◆ **Material supplied**
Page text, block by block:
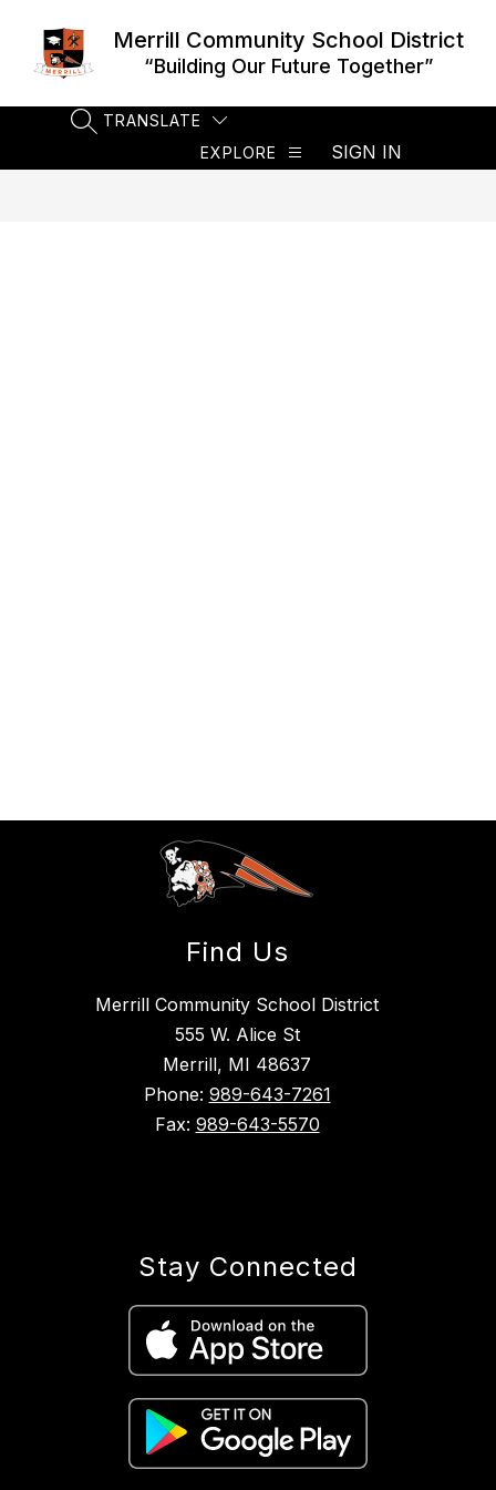
content
Merrill Community School District
“Building Our Future Together”
SEARCH SITE
TRANSLATE
EXPLORE
SIGN IN
Find Us
Merrill Community School District
555 W. Alice St
Merrill, MI 48637
Phone: 989-643-7261
Fax: 989-643-5570
Stay Connected
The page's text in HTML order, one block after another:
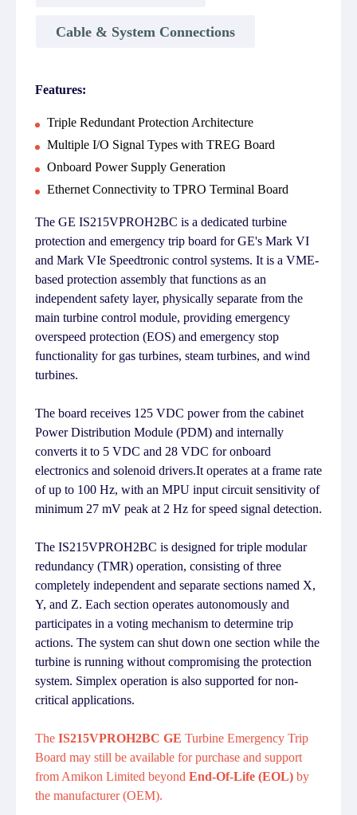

◆ **What needs to be done**
Omit the pictures, then give all the lines above again exactly.

◆ **Response**
Page text, block by block:
content
Merrill Community School District
“Building Our Future Together”
SEARCH SITE
TRANSLATE
EXPLORE
SIGN IN
Find Us
Merrill Community School District
555 W. Alice St
Merrill, MI 48637
Phone: 989-643-7261
Fax: 989-643-5570
Stay Connected
The page's text in HTML order, one block after another:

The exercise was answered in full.